Copper-Ion-Assisted Precipitation Etching Method for the Luminescent Enhanced Assembling of Sulfur Quantum Dots

Qi-Le Li; Lin-Xing Shi; Ke Du; Yong Qin; Shu-Jie Qu; De-Qian Xia; Zhen Zhou; Zeng-Guang Huang; Shou-Nian Ding

doi:10.1021/acsomega.9b04465

Copper-Ion-Assisted Precipitation Etching Method for the Luminescent Enhanced Assembling of Sulfur Quantum Dots

ACS Omega. 2020 Mar 3;5(10):5407-5411. doi: 10.1021/acsomega.9b04465. eCollection 2020 Mar 17.

Authors

Qi-Le Li^{1

2

3}, Lin-Xing Shi^{1

4}, Ke Du¹, Yong Qin¹, Shu-Jie Qu¹, De-Qian Xia¹, Zhen Zhou¹, Zeng-Guang Huang¹, Shou-Nian Ding³

Affiliations

¹ School of Science, Jiangsu Ocean University, Lianyungang 222005, P. R. China.
² Jiangsu Pacific Quartz Co., Ltd., Lianyungang 222005, P. R. China.
³ School of Chemistry and Chemical Engineering, Southeast University, Nanjing, Jiangsu 211189, P. R. China.
⁴ Jiangsu Key Laboratory of Function Control Technology for Advanced Materials, Jiangsu Ocean University, Lianyungang 222000, P. R. China.

Abstract

In this study, we report a metal-ion-assisted precipitation etching strategy that can be used to manipulate the optical properties associated with the assembling of sulfur quantum dots (S dots) using copper ions.
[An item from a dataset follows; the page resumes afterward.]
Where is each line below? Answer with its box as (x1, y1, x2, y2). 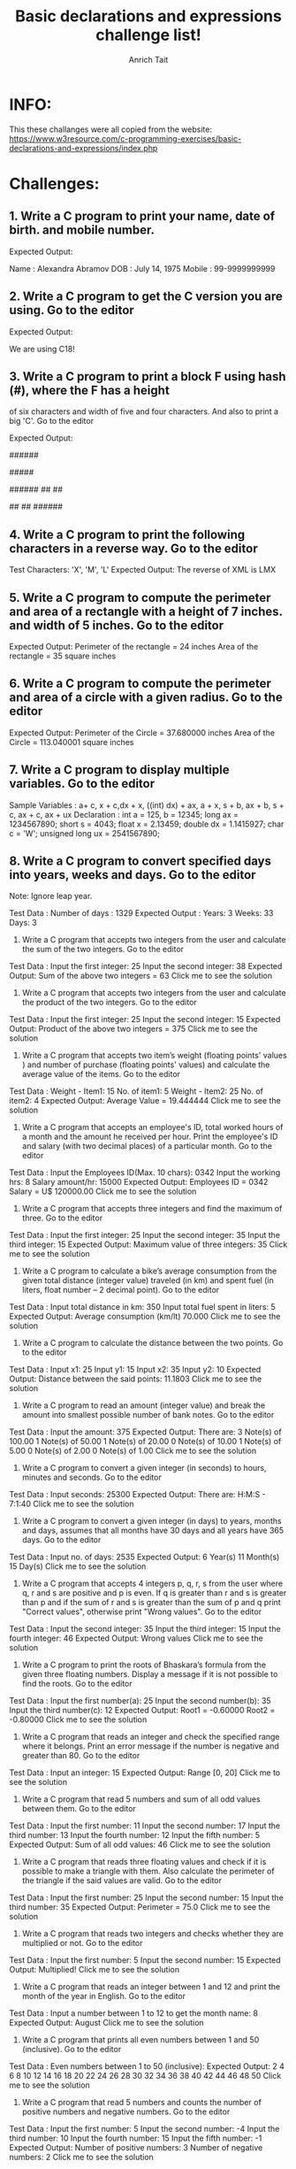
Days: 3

Transmission electron microscopy confirmed that the S dots were mainly distributed within 50-80 nm and that they exhibited an ambiguous boundary. After the post-synthetic Cu²⁺-assisted modification was completed, the assisted precipitation-etching S dots (APE-S dots) were observed to exhibit a relatively clear boundary with a high fluorescence (FL) quantum yield (QY) of 32.8%. Simultaneously, the Fourier transform infrared radiation, X-ray photoelectron spectra, and time-resolved FL decay spectra were used to illustrate the improvement in the FL QY of the APE-S dots.